Exercise prompt:
The records below hold a stretch from the line with "made so much" through the line with "on-1 with Coach"; return exactly those lines, ends included, and nothing more.

Supplied data:
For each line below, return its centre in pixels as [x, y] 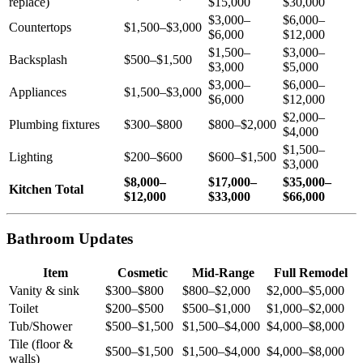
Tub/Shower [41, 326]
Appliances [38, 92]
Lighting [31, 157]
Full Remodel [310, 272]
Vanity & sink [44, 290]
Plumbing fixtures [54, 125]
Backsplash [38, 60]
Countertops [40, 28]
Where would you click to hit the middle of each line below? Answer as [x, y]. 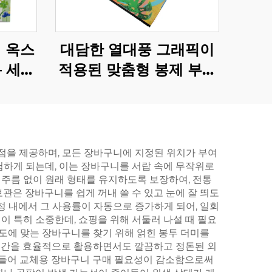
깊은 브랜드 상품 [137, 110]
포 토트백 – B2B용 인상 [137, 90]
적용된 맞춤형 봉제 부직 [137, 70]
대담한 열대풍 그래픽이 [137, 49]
--
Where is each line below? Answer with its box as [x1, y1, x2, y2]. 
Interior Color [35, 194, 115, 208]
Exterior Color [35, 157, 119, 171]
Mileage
==
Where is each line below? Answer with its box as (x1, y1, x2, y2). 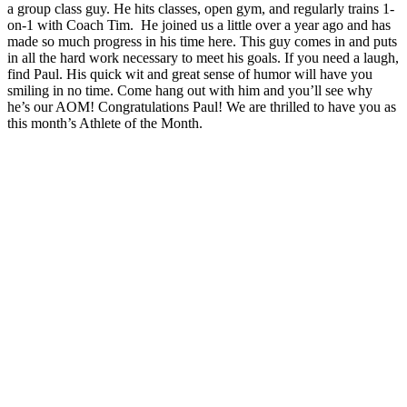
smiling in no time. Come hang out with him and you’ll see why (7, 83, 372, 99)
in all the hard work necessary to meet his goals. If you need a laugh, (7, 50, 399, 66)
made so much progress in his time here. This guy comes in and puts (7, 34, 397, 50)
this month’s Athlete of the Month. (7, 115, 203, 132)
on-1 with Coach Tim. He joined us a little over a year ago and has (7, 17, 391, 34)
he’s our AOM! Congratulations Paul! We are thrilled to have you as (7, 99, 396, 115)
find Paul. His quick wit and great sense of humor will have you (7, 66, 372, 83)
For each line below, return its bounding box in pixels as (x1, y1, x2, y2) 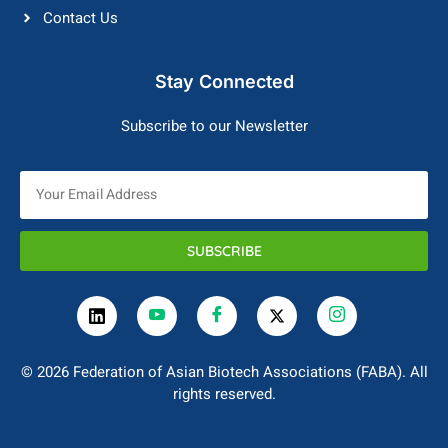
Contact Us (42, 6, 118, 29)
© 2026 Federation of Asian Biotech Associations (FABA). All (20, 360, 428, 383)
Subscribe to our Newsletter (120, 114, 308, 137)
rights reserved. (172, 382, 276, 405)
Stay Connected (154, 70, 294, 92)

Task response:
made so much progress in his time here. This guy comes in and puts (7, 34, 397, 50)
this month’s Athlete of the Month. (7, 115, 203, 132)
on-1 with Coach Tim. He joined us a little over a year ago and has (7, 17, 391, 34)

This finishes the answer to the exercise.